Task brief> Restate all of the records below exactly. Do not carry over any image.

*-*-*

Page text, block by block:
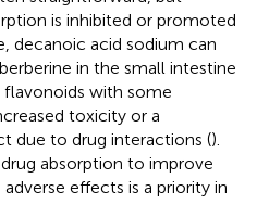
is inhibited or promoted
decanoic acid sodium can
in the small intestine
with some
toxicity or a
due to drug interactions ().
absorption to improve
effects is a priority in
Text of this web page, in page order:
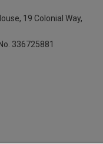
19 Colonial Way,
336725881

*-*-*

Exercise answer>
Page text, block by block:
is inhibited or promoted
decanoic acid sodium can
in the small intestine
with some
toxicity or a
due to drug interactions ().
absorption to improve
effects is a priority in
Text of this web page, in page order:
19 Colonial Way,
336725881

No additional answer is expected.